Effective Data Visualization with ggplot2

Gradient and pattern fills

Required packages

Install the required packages:

# Run this command to install the required packages.
# You need to do this only once.
install.packages(
  c(
    "tidyverse", "cowplot", "sf", "ragg",
    "palmerpenguins", "magick", "ggpattern"
  )
)

For all applications of gradient and pattern fills you need to use a graphics device that supports these features. In Quarto, you can do this by adding the following to the YAML section of the document:

knitr:
    opts_chunk: 
      dev: "ragg_png"

1. Basics of gradient and pattern fills

With the release of ggplot 3.5.0, we now have the ability to fill areas with gradients or patterns. This is a native feature supported by the R graphics engine, and it is quite powerful. However, the various features only work to the extent they are supported by the graphics device. We recommend the ragg device for maximum feature support.

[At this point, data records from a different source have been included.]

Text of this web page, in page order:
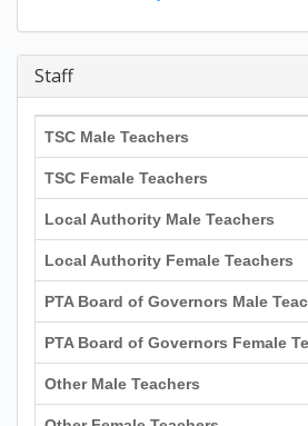
Staff
TSC Male Teachers
TSC Female Teachers
Local Authority Male Teachers
Local Authority Female Teachers
PTA Board of Governors Male
PTA Board of Governors Female
Other Male Teachers
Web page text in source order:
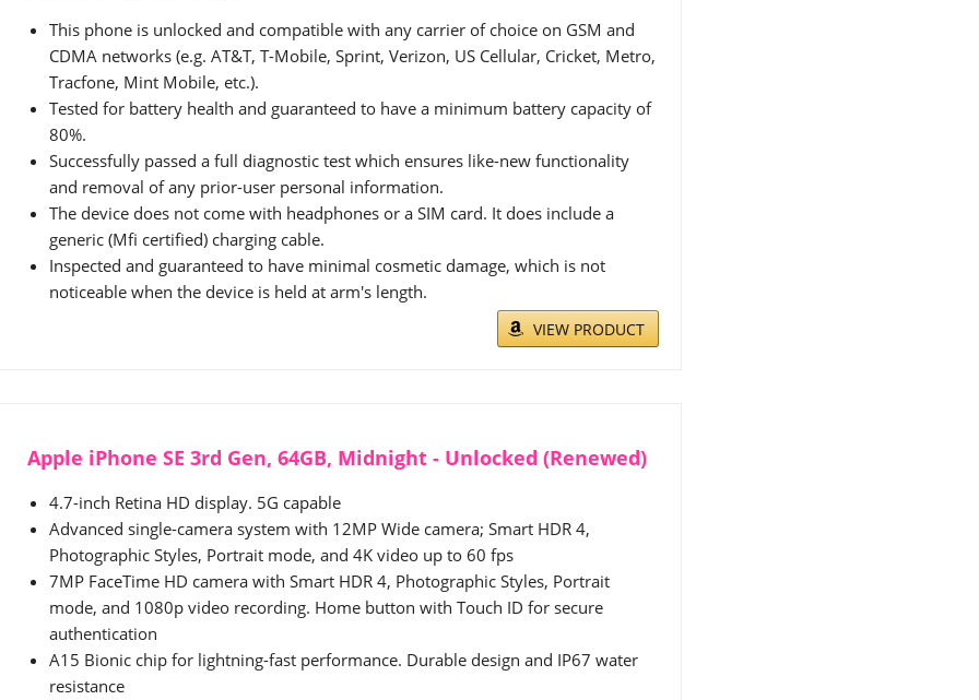
This phone is unlocked and compatible with any carrier of choice on GSM and
CDMA networks (e.g. AT&T, T-Mobile, Sprint, Verizon, US Cellular, Cricket, Metro,
Tracfone, Mint Mobile, etc.).
Tested for battery health and guaranteed to have a minimum battery capacity of
80%.
Successfully passed a full diagnostic test which ensures like-new functionality
and removal of any prior-user personal information.
The device does not come with headphones or a SIM card. It does include a
generic (Mfi certified) charging cable.
Inspected and guaranteed to have minimal cosmetic damage, which is not
noticeable when the device is held at arm's length.
VIEW PRODUCT
Apple iPhone SE 3rd Gen, 64GB, Midnight - Unlocked (Renewed)
4.7-inch Retina HD display. 5G capable
Advanced single-camera system with 12MP Wide camera; Smart HDR 4,
Photographic Styles, Portrait mode, and 4K video up to 60 fps
7MP FaceTime HD camera with Smart HDR 4, Photographic Styles, Portrait
mode, and 1080p video recording. Home button with Touch ID for secure
authentication
A15 Bionic chip for lightning-fast performance. Durable design and IP67 water
resistance

Let’s start with some basic gradient and pattern fills. First we load the required packages.

library(tidyverse)
library(grid)        # for pattern creation
library(cowplot)     # for theme functions
library(palmerpenguins) # for `penguins` dataset

Gradients and patterns are defined via functions from the grid package, specifically grid::linearGradient(), grid::radialGradient(), and grid::pattern(). Once defined, these objects can then be used instead of colors wherever a fill color is specified.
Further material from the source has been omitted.